Steve instructs students to add a playable sprite that falls to the ground and can walk left and right. Steve then walks through setting up the player sprite and demonstrates multiple options for detecting when a sprite touches the ground.


Transcript from the "Player Sprite Practice" Lesson

>> What I want you to try out doing, is it would be nice if someone could catch the apples. I'm gonna choose, and you can choose your own character, you do whatever you want. I'm gonna go with Pico because he's very happy, and it is the energy that I wanna embody.

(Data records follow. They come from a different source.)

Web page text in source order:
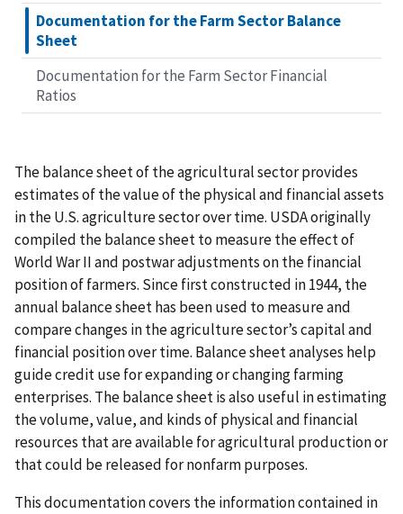
Documentation for the Farm Sector Balance
Sheet
Documentation for the Farm Sector Financial
Ratios
The balance sheet of the agricultural sector provides
estimates of the value of the physical and financial assets
in the U.S. agriculture sector over time. USDA originally
compiled the balance sheet to measure the effect of
World War II and postwar adjustments on the financial
position of farmers. Since first constructed in 1944, the
annual balance sheet has been used to measure and
compare changes in the agriculture sector’s capital and
financial position over time. Balance sheet analyses help
guide credit use for expanding or changing farming
enterprises. The balance sheet is also useful in estimating
the volume, value, and kinds of physical and financial
resources that are available for agricultural production or
that could be released for nonfarm purposes.
This documentation covers the information contained in
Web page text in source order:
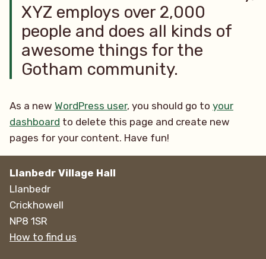
XYZ employs over 2,000
people and does all kinds of
awesome things for the
Gotham community.
As a new WordPress user, you should go to your
dashboard to delete this page and create new
pages for your content. Have fun!
Llanbedr Village Hall
Llanbedr
Crickhowell
NP8 1SR
How to find us
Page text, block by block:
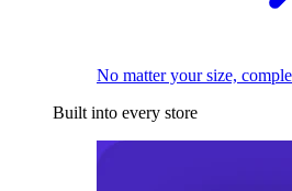
No matter your size,
Built into every store
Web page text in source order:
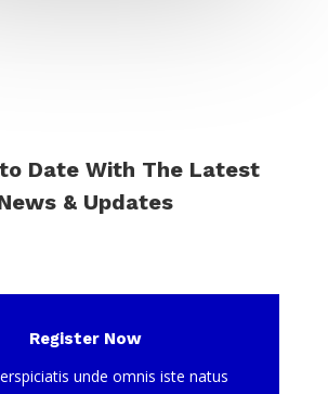
Date With The Latest
& Updates
Register Now
unde omnis iste natus
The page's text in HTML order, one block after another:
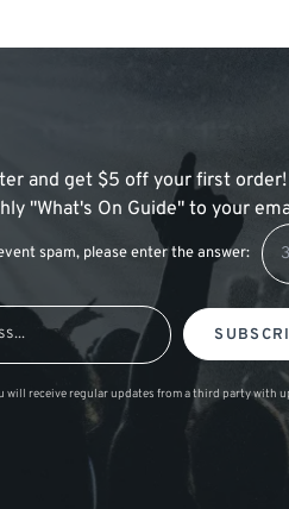
and get $5 off your first order!
"What's On Guide" to your
spam, please enter the answer:
will receive regular updates from a third party with
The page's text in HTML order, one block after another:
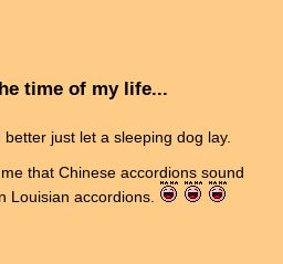
time of my life...
just let a sleeping dog lay.
that Chinese accordions sound
Louisian accordions.
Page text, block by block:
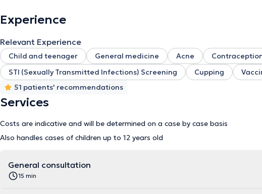
Experience
Relevant Experience
Child and teenager General medicine Acne
STI (Sexually Transmitted Infections) Screening
Cupping
51 patients' recommendations
Services
Costs are indicative and will be determined on a case by case basis
Also handles cases of children up to 12 years old
General consultation
15 min

So we're gonna have Pico and we want Pico, if he is, for some reason, he doesn't have to be able to jump just yet. But if he is off the ground, we want him to fall to the ground might have to sense something there, right? We want him walk back and forth and ideally it'd be great if he could catch an apple, but if not, don't worry about that.

But we want a Pico that can fall to the ground on his own, but will stop falling to the ground when he's on the ground. Because these apples will just keep falling, right, so we need some way to make that happen. But I'm gonna let you try that out for a little bit and then we'll take a look at it together, and we'll see how we can from there.

So our mission was, we have these falling apples, right, We would like somebody to catch catches apples, so we're gonna add a character, I'm gonna go grab Pico, I like Pico, I like his energy. There's a different one that can do for stories, we're gonna do the walking one, Pico is a little big, I like a half-sized Pico.

So unlike the apples that fall into oblivion and then go away, the new ones come, Pico, we want it to fall to the ground, and we'll worry about jumping later. So at this point, we're just practicing our falling mechanic [COUGH] and eventually, we wanna have the right and left so that.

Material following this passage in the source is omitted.